Start of INFORMATION GIVEN
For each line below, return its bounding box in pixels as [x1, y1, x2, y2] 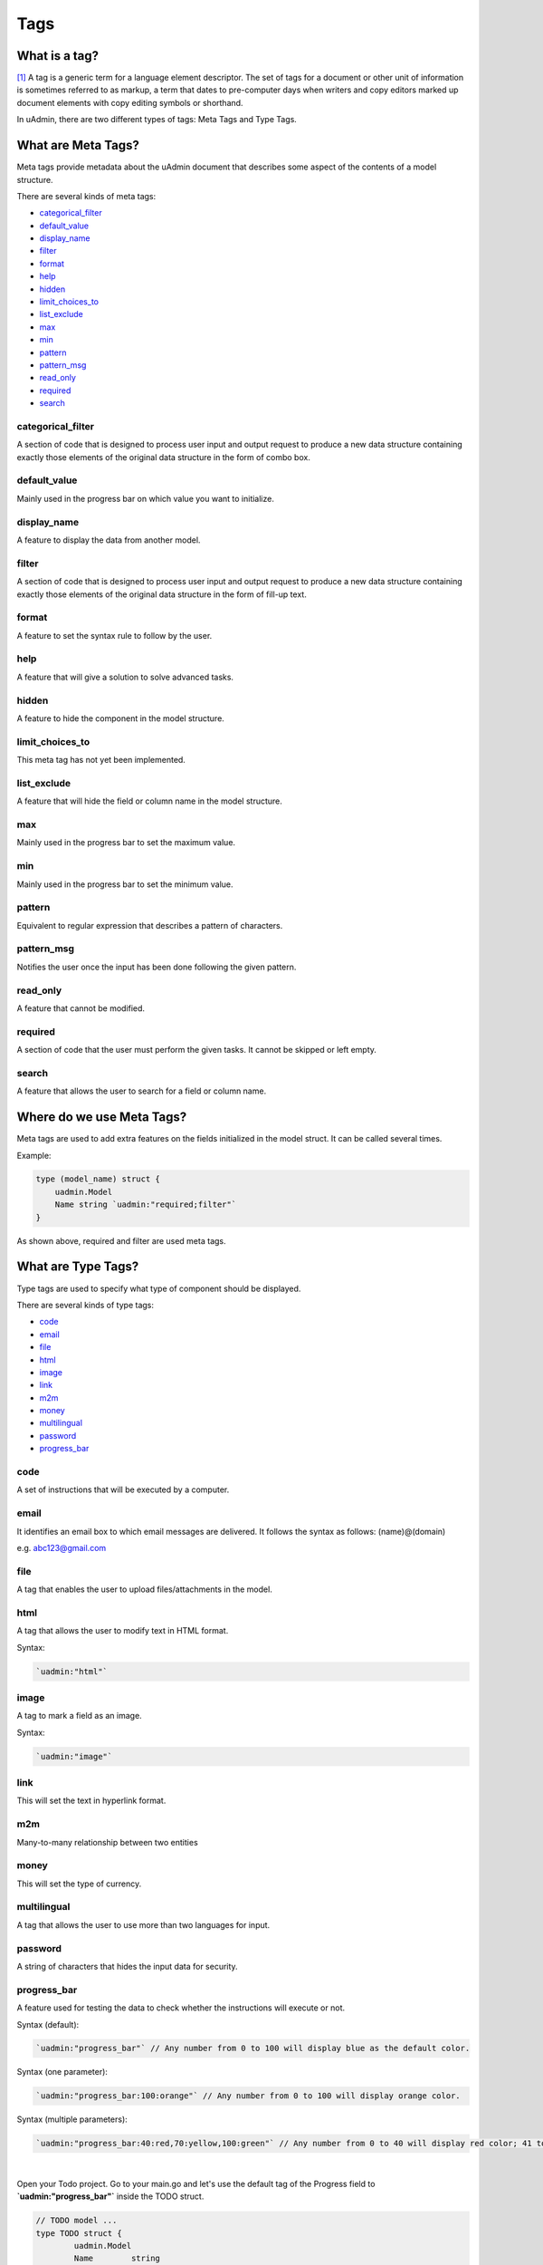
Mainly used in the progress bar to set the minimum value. [16, 879, 234, 890]
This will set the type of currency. [16, 1878, 142, 1889]
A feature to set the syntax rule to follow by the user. [16, 630, 213, 641]
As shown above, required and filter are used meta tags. [16, 1235, 226, 1246]
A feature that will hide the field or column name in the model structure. [16, 795, 282, 806]
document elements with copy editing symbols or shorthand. [16, 97, 243, 108]
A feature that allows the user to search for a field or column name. [16, 1085, 267, 1096]
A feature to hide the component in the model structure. [16, 712, 225, 724]
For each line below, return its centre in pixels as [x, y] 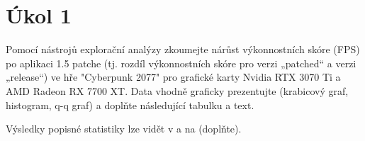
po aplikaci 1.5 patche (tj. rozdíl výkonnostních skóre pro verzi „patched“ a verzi [181, 63]
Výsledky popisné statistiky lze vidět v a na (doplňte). [124, 129]
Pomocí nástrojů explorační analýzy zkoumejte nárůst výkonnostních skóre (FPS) [183, 49]
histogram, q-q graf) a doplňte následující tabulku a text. [130, 105]
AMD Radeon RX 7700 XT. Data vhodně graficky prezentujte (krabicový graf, [177, 90]
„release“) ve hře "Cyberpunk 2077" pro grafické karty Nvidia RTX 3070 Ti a [173, 77]
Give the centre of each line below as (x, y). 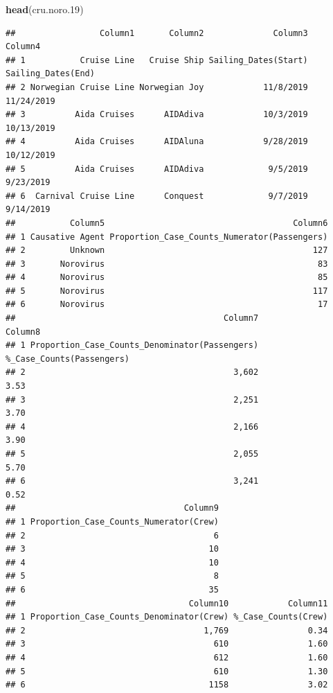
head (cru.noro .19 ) (45, 9)
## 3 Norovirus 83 (167, 264)
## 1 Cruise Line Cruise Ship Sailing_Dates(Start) (157, 60)
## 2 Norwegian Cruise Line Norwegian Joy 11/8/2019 (157, 87)
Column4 (23, 47)
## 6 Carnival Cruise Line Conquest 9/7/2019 (157, 196)
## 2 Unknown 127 (167, 251)
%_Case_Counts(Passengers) (67, 359)
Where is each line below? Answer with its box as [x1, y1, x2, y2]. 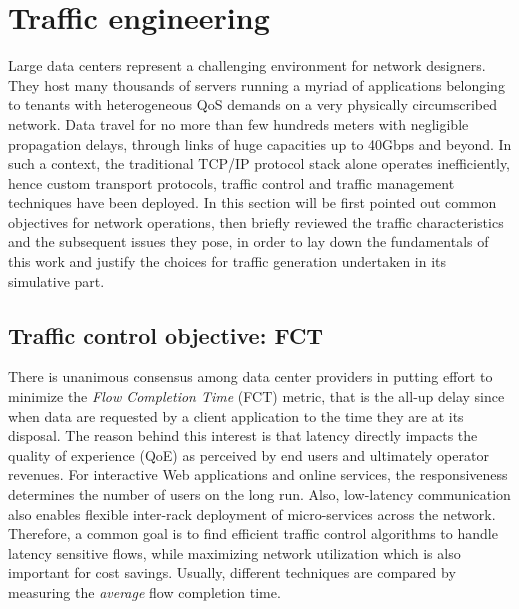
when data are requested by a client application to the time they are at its [8, 405, 464, 426]
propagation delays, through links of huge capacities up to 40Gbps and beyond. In [8, 133, 512, 154]
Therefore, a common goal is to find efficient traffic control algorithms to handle [8, 523, 498, 544]
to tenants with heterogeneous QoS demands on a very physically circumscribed [8, 94, 497, 115]
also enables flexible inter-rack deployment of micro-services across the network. [8, 503, 496, 524]
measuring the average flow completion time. [8, 581, 281, 602]
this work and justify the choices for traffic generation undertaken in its [8, 251, 447, 272]
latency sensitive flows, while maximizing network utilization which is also [8, 542, 461, 563]
End of INFORMATION GIVEN
ACTIVITY: Only the text of the entries above is to be given again, exactly, with the pictures left out.

REPLY:
For each line below, return its bounding box in pixels as [x1, y1, x2, y2] 
Mainly used in the progress bar to set the minimum value. [16, 879, 234, 890]
This will set the type of currency. [16, 1878, 142, 1889]
A feature to set the syntax rule to follow by the user. [16, 630, 213, 641]
As shown above, required and filter are used meta tags. [16, 1235, 226, 1246]
A feature that will hide the field or column name in the model structure. [16, 795, 282, 806]
document elements with copy editing symbols or shorthand. [16, 97, 243, 108]
A feature that allows the user to search for a field or column name. [16, 1085, 267, 1096]
A feature to hide the component in the model structure. [16, 712, 225, 724]
For each line below, return its centre in pixels as [x, y] 
po aplikaci 1.5 patche (tj. rozdíl výkonnostních skóre pro verzi „patched“ a verzi [181, 63]
Výsledky popisné statistiky lze vidět v a na (doplňte). [124, 129]
Pomocí nástrojů explorační analýzy zkoumejte nárůst výkonnostních skóre (FPS) [183, 49]
histogram, q-q graf) a doplňte následující tabulku a text. [130, 105]
AMD Radeon RX 7700 XT. Data vhodně graficky prezentujte (krabicový graf, [177, 90]
„release“) ve hře "Cyberpunk 2077" pro grafické karty Nvidia RTX 3070 Ti a [173, 77]
Give the centre of each line below as (x, y). 
head (cru.noro .19 ) (45, 9)
## 3 Norovirus 83 (167, 264)
## 1 Cruise Line Cruise Ship Sailing_Dates(Start) (157, 60)
## 2 Norwegian Cruise Line Norwegian Joy 11/8/2019 (157, 87)
Column4 (23, 47)
## 6 Carnival Cruise Line Conquest 9/7/2019 (157, 196)
## 2 Unknown 127 (167, 251)
%_Case_Counts(Passengers) (67, 359)
Where is each line below? Answer with its box as [x1, y1, x2, y2]. 
when data are requested by a client application to the time they are at its [8, 405, 464, 426]
propagation delays, through links of huge capacities up to 40Gbps and beyond. In [8, 133, 512, 154]
Therefore, a common goal is to find efficient traffic control algorithms to handle [8, 523, 498, 544]
to tenants with heterogeneous QoS demands on a very physically circumscribed [8, 94, 497, 115]
also enables flexible inter-rack deployment of micro-services across the network. [8, 503, 496, 524]
measuring the average flow completion time. [8, 581, 281, 602]
this work and justify the choices for traffic generation undertaken in its [8, 251, 447, 272]
latency sensitive flows, while maximizing network utilization which is also [8, 542, 461, 563]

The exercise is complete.